[Stored items from a collection]

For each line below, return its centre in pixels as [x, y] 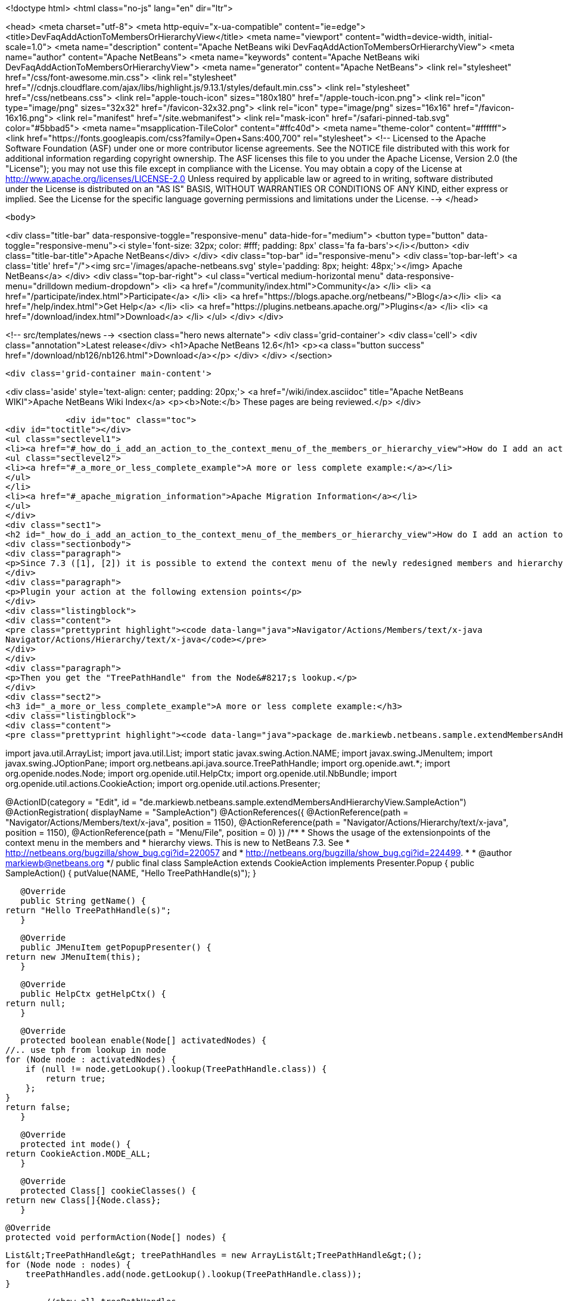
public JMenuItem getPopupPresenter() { [116, 947]
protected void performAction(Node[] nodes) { [116, 1237]
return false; [38, 1107]
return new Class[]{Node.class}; [83, 1200]
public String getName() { [83, 901]
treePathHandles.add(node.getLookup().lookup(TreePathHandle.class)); [194, 1274]
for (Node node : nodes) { [68, 1265]
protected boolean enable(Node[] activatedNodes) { [144, 1040]

▸ **Exercise description**
Which lines of the data contain the string "public"? Copy each of them.

▸ **Answer section**
public JMenuItem getPopupPresenter() { [116, 947]
public String getName() { [83, 901]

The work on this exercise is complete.